→ **What the task requires**:
From the first line to the last, copy the data exactly and drop the pictures.

Records from a dataset
= Beginning of Section =

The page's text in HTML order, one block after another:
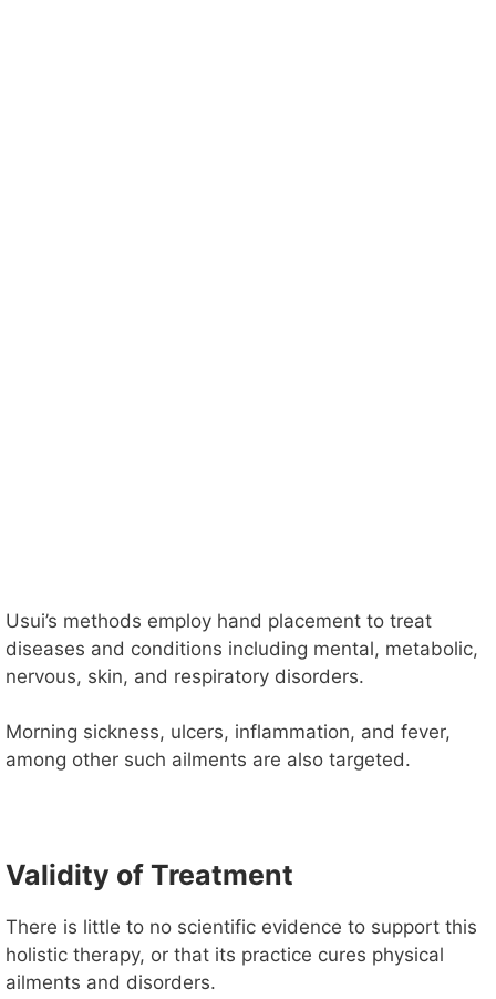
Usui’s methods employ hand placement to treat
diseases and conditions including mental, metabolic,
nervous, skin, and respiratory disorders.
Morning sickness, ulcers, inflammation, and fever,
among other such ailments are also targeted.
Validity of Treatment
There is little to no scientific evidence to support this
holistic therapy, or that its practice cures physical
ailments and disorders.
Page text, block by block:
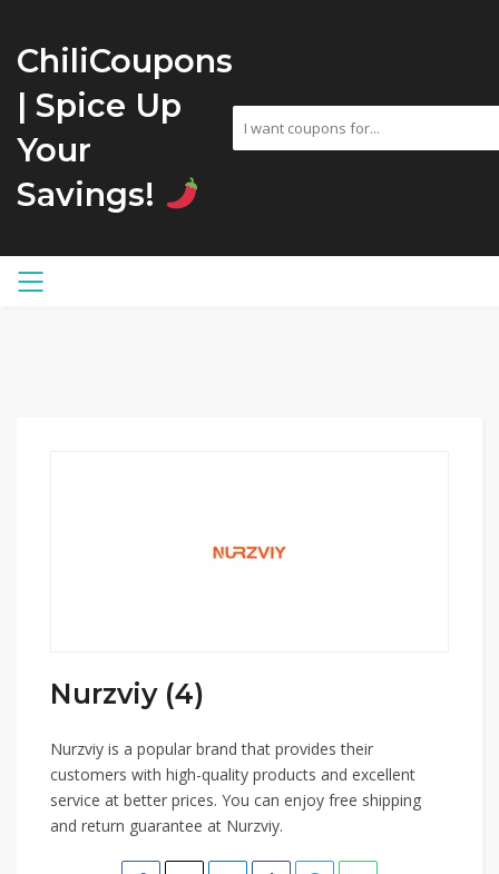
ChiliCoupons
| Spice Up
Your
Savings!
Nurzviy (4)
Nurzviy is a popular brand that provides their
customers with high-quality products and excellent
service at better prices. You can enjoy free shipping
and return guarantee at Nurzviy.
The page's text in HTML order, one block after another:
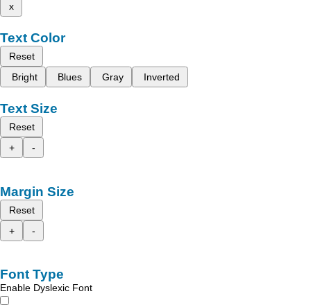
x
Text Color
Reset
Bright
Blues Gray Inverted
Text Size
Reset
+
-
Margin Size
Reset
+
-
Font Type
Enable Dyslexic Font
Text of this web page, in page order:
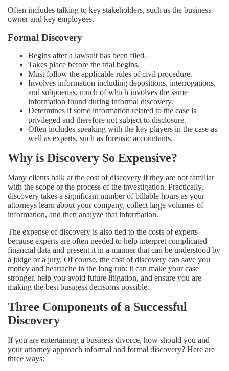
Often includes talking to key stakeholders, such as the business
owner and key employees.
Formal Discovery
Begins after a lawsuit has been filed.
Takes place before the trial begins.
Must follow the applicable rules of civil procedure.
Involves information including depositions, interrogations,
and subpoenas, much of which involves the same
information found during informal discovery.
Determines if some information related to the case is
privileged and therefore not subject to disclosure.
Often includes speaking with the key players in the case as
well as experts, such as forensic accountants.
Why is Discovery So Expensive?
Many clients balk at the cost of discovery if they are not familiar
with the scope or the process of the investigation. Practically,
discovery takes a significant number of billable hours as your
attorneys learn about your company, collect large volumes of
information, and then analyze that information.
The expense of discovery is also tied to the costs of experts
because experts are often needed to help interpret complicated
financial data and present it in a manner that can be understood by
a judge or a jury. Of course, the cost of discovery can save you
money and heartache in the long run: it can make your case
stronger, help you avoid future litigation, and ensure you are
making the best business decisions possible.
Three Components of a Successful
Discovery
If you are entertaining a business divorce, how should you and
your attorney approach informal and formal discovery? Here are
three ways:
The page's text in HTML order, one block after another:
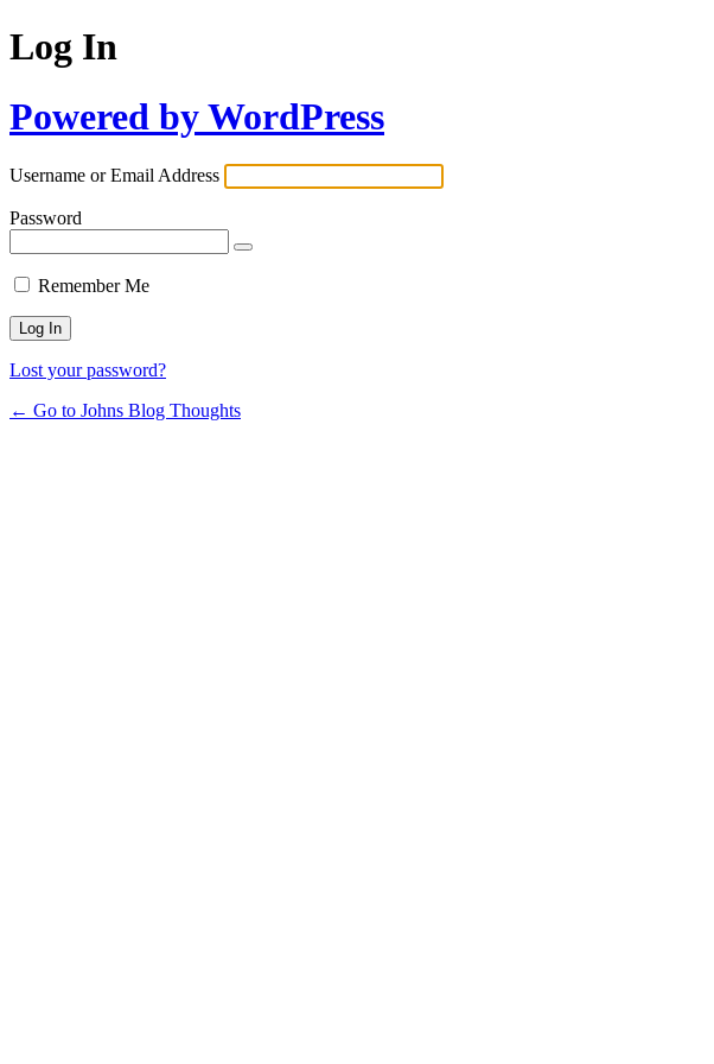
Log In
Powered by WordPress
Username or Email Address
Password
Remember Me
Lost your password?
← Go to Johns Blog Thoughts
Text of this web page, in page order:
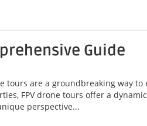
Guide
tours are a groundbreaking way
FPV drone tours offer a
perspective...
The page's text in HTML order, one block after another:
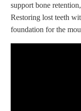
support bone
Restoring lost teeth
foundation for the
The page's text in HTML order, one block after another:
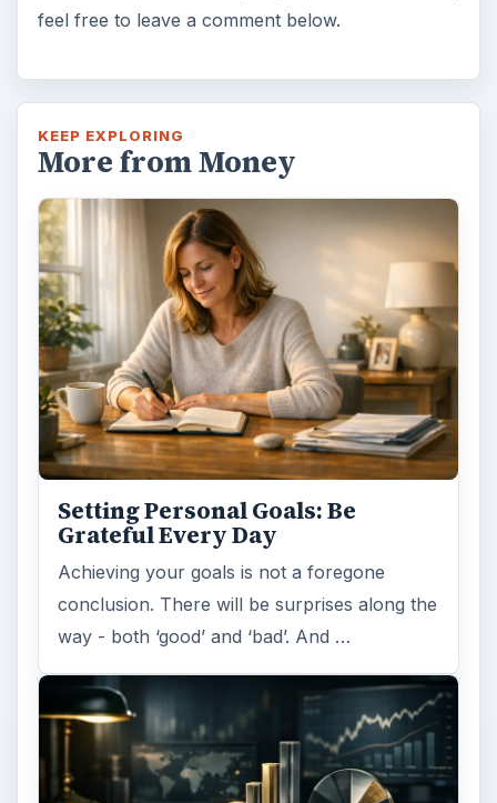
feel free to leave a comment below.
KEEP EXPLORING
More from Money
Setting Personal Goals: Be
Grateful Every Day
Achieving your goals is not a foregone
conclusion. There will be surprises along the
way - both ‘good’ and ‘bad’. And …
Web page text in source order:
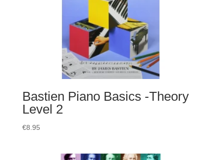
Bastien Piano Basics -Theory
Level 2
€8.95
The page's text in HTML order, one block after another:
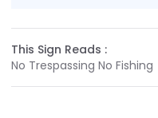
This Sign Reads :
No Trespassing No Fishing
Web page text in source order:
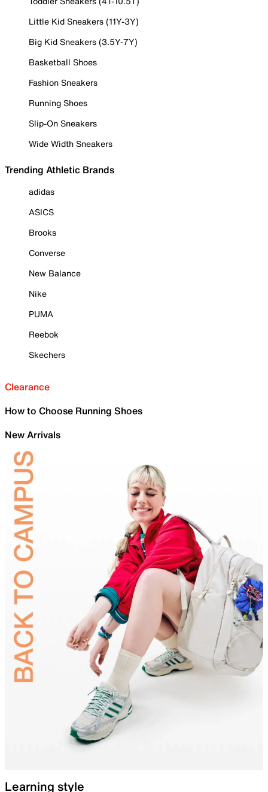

= End of Section =

→ **Solved exercise**:
The page's text in HTML order, one block after another:
Usui’s methods employ hand placement to treat
diseases and conditions including mental, metabolic,
nervous, skin, and respiratory disorders.
Morning sickness, ulcers, inflammation, and fever,
among other such ailments are also targeted.
Validity of Treatment
There is little to no scientific evidence to support this
holistic therapy, or that its practice cures physical
ailments and disorders.
Page text, block by block:
ChiliCoupons
| Spice Up
Your
Savings!
Nurzviy (4)
Nurzviy is a popular brand that provides their
customers with high-quality products and excellent
service at better prices. You can enjoy free shipping
and return guarantee at Nurzviy.
The page's text in HTML order, one block after another:
x
Text Color
Reset
Bright
Blues Gray Inverted
Text Size
Reset
+
-
Margin Size
Reset
+
-
Font Type
Enable Dyslexic Font
Text of this web page, in page order:
Often includes talking to key stakeholders, such as the business
owner and key employees.
Formal Discovery
Begins after a lawsuit has been filed.
Takes place before the trial begins.
Must follow the applicable rules of civil procedure.
Involves information including depositions, interrogations,
and subpoenas, much of which involves the same
information found during informal discovery.
Determines if some information related to the case is
privileged and therefore not subject to disclosure.
Often includes speaking with the key players in the case as
well as experts, such as forensic accountants.
Why is Discovery So Expensive?
Many clients balk at the cost of discovery if they are not familiar
with the scope or the process of the investigation. Practically,
discovery takes a significant number of billable hours as your
attorneys learn about your company, collect large volumes of
information, and then analyze that information.
The expense of discovery is also tied to the costs of experts
because experts are often needed to help interpret complicated
financial data and present it in a manner that can be understood by
a judge or a jury. Of course, the cost of discovery can save you
money and heartache in the long run: it can make your case
stronger, help you avoid future litigation, and ensure you are
making the best business decisions possible.
Three Components of a Successful
Discovery
If you are entertaining a business divorce, how should you and
your attorney approach informal and formal discovery? Here are
three ways:
The page's text in HTML order, one block after another:
Log In
Powered by WordPress
Username or Email Address
Password
Remember Me
Lost your password?
← Go to Johns Blog Thoughts
Text of this web page, in page order:
Guide
tours are a groundbreaking way
FPV drone tours offer a
perspective...
The page's text in HTML order, one block after another:
support bone
Restoring lost teeth
foundation for the
The page's text in HTML order, one block after another:
feel free to leave a comment below.
KEEP EXPLORING
More from Money
Setting Personal Goals: Be
Grateful Every Day
Achieving your goals is not a foregone
conclusion. There will be surprises along the
way - both ‘good’ and ‘bad’. And …
Web page text in source order:
Bastien Piano Basics -Theory
Level 2
€8.95
The page's text in HTML order, one block after another:
This Sign Reads :
No Trespassing No Fishing
Web page text in source order:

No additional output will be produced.